Exercise goal - Every line below between the line holding "FILTRID [200, 220, 241, 238]" and the line holding "2026 98th Clyde", inclusive, should be repeated exactly, and all other lines omitted.

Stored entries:
◇ ◇ ◇ ◇ ◇ ◇ ◇

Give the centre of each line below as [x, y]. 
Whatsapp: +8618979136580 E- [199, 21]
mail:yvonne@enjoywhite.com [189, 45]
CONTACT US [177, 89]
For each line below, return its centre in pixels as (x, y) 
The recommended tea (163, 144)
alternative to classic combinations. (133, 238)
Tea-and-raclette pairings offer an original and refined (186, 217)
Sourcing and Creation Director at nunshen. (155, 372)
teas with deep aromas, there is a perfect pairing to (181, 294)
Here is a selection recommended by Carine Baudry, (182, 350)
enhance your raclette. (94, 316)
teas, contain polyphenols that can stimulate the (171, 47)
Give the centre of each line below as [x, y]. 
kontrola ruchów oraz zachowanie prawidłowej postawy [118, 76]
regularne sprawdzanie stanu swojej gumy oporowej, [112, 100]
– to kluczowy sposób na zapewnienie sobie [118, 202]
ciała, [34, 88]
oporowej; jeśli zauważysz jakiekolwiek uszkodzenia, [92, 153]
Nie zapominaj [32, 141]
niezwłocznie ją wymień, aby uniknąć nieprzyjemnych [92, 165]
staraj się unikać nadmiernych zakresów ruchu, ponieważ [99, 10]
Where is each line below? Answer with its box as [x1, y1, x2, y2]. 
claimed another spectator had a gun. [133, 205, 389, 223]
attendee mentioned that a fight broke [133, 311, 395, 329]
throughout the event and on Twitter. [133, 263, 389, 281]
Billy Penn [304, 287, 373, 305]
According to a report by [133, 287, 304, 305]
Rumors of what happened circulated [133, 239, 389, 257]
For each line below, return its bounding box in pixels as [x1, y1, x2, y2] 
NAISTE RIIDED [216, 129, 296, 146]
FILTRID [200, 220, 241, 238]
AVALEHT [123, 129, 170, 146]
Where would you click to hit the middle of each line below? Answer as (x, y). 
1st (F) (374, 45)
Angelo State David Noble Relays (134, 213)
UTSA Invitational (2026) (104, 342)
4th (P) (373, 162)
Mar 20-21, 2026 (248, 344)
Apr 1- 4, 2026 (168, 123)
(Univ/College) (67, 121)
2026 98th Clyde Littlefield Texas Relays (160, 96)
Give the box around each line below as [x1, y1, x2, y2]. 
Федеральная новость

◇ ◇ ◇ ◇ ◇ ◇ ◇

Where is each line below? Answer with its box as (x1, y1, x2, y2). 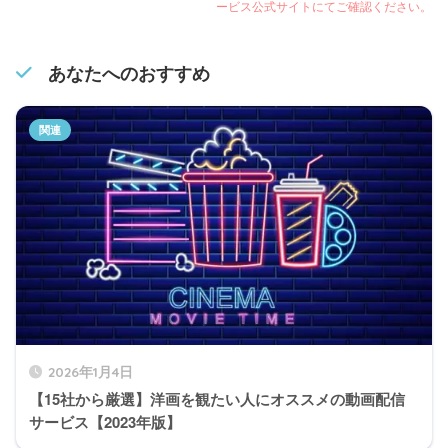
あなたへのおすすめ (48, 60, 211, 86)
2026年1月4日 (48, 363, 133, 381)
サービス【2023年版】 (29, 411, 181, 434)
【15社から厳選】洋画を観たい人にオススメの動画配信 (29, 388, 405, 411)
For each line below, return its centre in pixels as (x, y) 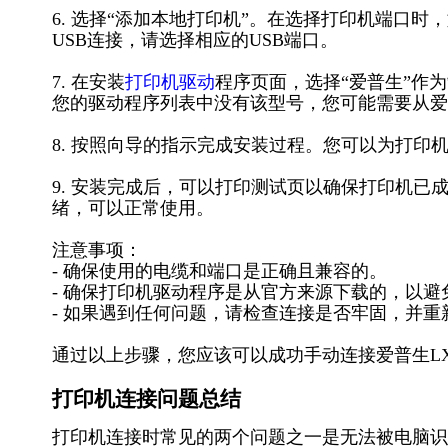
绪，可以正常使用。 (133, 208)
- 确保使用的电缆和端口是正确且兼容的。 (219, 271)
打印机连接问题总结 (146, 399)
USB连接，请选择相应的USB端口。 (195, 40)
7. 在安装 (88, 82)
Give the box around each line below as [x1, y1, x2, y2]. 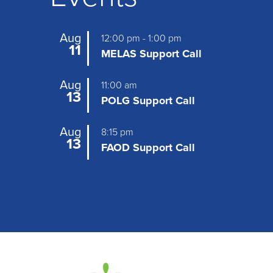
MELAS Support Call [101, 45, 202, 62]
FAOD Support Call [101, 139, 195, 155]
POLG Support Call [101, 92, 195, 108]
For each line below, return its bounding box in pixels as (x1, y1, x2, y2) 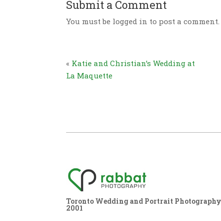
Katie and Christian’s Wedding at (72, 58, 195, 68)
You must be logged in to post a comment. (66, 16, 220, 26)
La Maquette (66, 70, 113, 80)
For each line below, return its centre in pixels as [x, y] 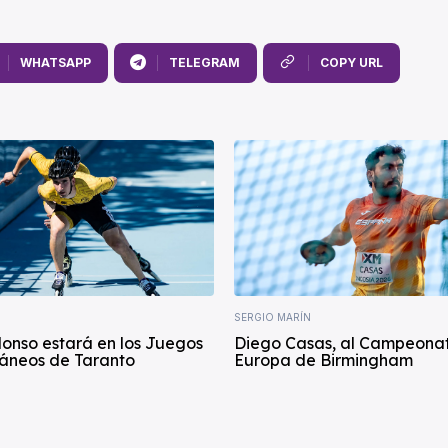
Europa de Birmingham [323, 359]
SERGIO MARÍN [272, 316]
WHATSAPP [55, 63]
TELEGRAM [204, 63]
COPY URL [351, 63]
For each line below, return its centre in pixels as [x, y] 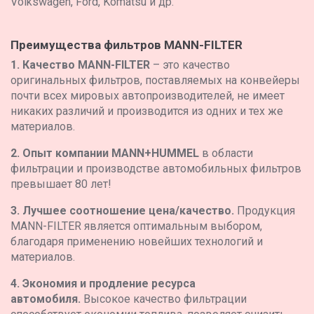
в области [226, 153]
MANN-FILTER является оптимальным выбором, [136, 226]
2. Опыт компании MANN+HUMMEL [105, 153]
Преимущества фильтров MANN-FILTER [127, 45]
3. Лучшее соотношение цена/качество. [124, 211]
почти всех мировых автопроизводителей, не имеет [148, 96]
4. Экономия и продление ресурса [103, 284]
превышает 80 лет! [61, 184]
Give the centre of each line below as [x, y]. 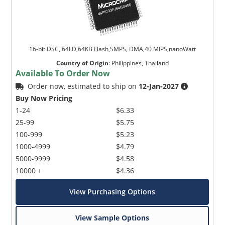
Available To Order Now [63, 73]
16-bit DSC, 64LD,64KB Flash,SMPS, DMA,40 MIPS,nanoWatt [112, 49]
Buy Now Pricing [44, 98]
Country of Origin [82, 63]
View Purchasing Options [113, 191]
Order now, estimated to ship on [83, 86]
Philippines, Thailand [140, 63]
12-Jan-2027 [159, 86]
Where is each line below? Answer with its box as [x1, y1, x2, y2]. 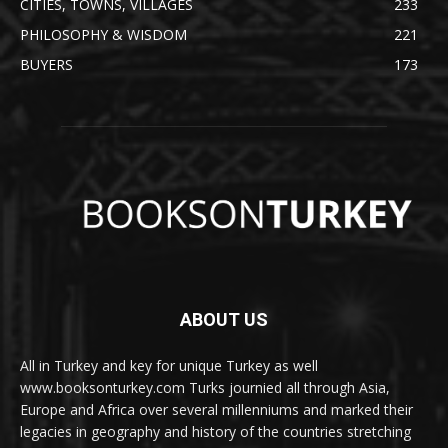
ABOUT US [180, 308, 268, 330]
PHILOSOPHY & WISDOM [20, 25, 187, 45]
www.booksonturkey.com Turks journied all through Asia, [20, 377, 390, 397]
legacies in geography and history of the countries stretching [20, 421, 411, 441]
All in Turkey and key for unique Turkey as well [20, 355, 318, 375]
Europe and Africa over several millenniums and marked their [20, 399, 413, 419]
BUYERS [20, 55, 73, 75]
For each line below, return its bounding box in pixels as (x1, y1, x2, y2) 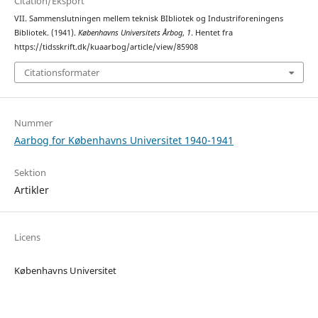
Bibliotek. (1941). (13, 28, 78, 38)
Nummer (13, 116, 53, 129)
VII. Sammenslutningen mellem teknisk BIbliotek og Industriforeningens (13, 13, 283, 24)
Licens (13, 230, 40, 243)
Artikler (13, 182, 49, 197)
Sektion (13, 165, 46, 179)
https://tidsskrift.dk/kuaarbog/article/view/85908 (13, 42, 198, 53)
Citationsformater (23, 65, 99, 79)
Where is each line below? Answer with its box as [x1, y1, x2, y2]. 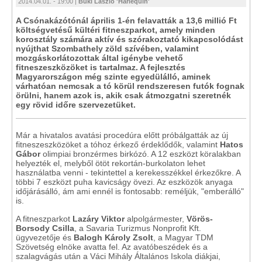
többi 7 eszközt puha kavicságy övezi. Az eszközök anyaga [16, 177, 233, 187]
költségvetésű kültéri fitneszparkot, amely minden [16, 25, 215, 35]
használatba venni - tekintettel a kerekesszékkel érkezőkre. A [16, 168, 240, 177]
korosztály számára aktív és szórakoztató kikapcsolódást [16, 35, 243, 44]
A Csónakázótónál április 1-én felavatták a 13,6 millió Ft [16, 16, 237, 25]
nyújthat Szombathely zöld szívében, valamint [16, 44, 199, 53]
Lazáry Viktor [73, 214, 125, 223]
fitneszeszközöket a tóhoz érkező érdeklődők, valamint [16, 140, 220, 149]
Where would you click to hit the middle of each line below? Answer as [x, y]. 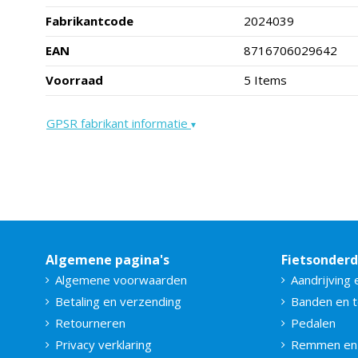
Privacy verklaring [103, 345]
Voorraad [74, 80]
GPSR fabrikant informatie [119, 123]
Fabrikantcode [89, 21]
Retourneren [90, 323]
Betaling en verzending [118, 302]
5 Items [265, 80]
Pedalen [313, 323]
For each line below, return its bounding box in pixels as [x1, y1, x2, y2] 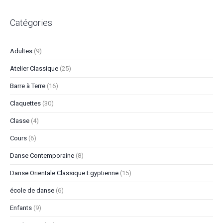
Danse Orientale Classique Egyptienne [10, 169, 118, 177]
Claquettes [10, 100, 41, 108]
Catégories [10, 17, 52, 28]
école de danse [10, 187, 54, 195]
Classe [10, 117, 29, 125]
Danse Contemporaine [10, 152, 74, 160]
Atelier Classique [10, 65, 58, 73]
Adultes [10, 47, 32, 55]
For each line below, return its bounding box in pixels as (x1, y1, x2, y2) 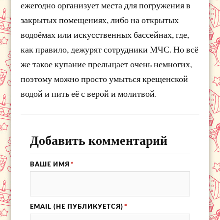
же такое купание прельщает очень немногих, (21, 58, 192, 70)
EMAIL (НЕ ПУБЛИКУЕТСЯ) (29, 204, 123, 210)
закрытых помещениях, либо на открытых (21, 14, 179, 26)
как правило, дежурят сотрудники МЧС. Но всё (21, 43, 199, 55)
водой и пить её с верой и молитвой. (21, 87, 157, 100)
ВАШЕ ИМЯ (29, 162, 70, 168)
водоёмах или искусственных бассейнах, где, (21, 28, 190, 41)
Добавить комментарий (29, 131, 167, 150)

◇ ◇ ◇ ◇ ◇ ◇ ◇

Task result -
FILTRID [200, 220, 241, 238]
AVALEHT [123, 129, 170, 146]
Where would you click to hit the middle of each line below? Answer as (x, y). 
1st (F) (374, 45)
Angelo State David Noble Relays (134, 213)
UTSA Invitational (2026) (104, 342)
4th (P) (373, 162)
Mar 20-21, 2026 (248, 344)
Apr 1- 4, 2026 (168, 123)
(Univ/College) (67, 121)
2026 98th Clyde Littlefield Texas Relays (160, 96)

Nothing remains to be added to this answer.